WHAT TO PRODUCE
Search the data below for "Accordingly"; list each line that holds it.

Source data
Start of Block

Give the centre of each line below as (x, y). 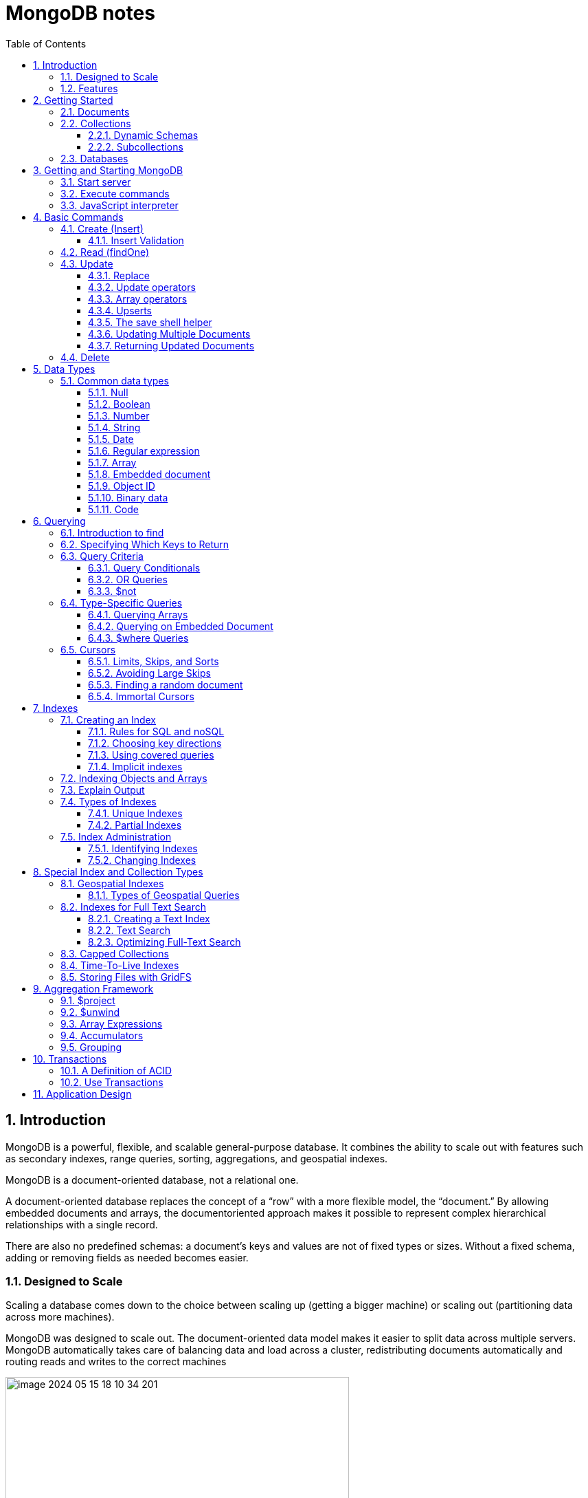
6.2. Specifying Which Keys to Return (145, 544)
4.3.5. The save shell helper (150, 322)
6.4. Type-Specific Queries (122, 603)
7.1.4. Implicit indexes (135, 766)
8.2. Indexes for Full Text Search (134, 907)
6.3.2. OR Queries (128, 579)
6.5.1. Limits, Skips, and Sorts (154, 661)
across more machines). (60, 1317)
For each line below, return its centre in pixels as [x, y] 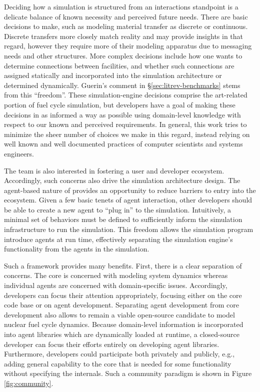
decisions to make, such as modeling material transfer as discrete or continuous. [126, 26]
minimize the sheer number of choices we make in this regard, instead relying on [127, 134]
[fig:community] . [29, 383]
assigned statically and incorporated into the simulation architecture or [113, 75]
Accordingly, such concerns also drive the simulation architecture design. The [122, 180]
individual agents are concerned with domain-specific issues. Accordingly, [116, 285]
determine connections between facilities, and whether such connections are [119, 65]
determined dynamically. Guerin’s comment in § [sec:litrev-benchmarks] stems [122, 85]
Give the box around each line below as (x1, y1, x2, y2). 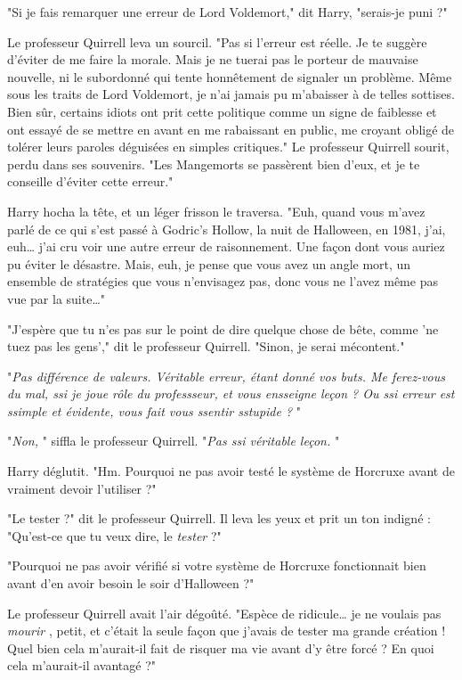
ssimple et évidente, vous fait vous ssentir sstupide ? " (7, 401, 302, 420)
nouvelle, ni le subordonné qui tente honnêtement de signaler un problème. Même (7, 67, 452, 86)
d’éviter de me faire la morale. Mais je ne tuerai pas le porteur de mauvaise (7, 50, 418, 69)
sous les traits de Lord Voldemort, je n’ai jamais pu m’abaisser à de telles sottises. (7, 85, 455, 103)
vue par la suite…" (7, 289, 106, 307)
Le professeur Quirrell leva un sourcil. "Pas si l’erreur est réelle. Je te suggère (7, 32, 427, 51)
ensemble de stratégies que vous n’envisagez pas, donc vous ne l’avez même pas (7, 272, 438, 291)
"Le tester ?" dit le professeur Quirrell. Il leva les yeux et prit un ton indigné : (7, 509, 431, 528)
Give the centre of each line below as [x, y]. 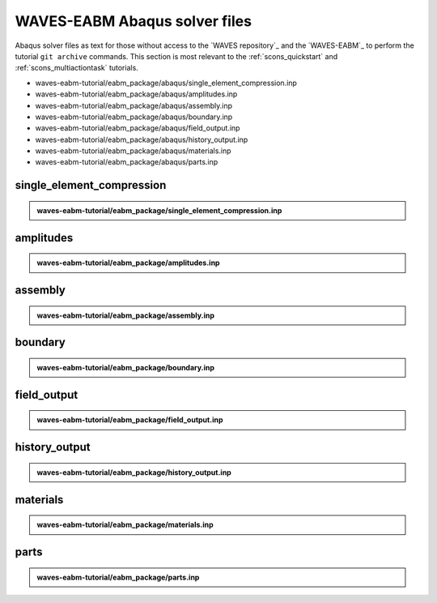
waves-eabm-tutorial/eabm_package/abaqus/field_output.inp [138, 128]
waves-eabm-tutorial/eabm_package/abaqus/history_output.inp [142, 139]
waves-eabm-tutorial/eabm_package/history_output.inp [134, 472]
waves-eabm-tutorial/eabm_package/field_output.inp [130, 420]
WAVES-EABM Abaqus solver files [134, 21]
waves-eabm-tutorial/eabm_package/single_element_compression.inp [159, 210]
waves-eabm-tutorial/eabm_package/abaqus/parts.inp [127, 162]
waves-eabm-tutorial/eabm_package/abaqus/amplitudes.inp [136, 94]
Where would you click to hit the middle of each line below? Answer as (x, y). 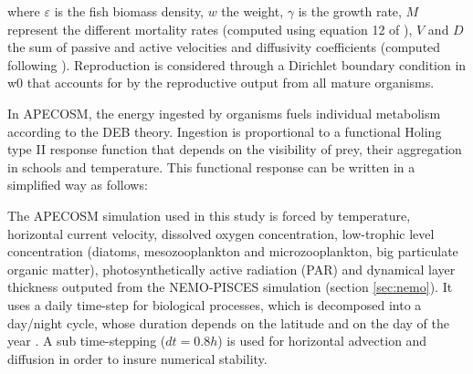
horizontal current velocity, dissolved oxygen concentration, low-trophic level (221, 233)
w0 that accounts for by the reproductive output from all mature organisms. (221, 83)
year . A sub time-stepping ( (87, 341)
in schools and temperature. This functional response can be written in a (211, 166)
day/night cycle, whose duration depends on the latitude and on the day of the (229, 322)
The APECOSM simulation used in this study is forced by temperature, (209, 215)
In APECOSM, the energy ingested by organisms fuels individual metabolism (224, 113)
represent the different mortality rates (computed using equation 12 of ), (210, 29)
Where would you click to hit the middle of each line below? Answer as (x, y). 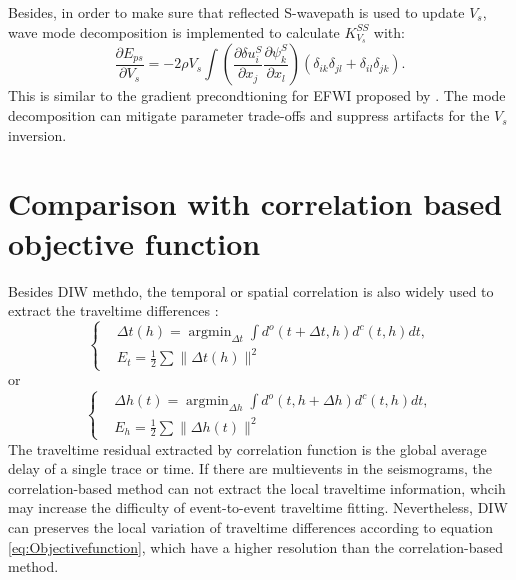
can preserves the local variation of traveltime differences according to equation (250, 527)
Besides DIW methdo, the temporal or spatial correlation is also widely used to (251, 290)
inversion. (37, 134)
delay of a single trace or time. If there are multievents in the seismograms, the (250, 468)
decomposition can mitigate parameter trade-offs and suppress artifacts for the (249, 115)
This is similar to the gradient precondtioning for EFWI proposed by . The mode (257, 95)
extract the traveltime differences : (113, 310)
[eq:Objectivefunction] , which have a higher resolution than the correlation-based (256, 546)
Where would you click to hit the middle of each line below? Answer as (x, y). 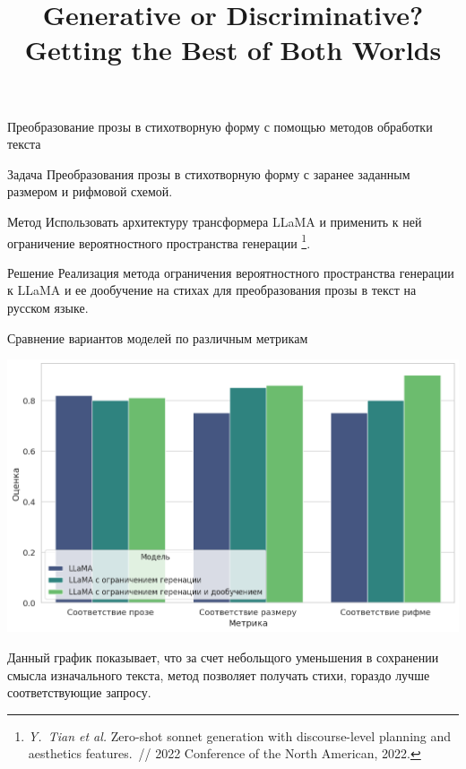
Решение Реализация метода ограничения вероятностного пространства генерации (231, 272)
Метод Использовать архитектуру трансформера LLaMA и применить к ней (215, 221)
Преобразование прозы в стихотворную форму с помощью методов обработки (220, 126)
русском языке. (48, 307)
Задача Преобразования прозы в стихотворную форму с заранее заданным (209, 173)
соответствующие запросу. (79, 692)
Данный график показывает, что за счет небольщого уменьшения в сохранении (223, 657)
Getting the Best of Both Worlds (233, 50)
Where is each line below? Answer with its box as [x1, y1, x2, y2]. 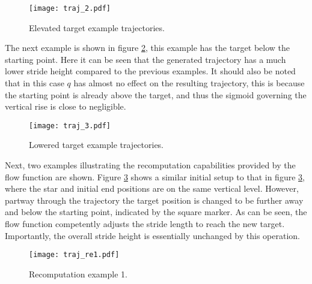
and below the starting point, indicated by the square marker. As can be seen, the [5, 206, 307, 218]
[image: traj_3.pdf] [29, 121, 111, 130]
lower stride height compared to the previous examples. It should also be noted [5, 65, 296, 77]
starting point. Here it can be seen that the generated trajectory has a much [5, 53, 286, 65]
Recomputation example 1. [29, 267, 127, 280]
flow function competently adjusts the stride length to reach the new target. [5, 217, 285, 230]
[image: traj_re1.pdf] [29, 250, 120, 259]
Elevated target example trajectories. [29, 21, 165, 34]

End of Block

SOLUTION TO THIS PROBLEM
Accordingly, such concerns also drive the simulation architecture design. The [122, 180]
individual agents are concerned with domain-specific issues. Accordingly, [116, 285]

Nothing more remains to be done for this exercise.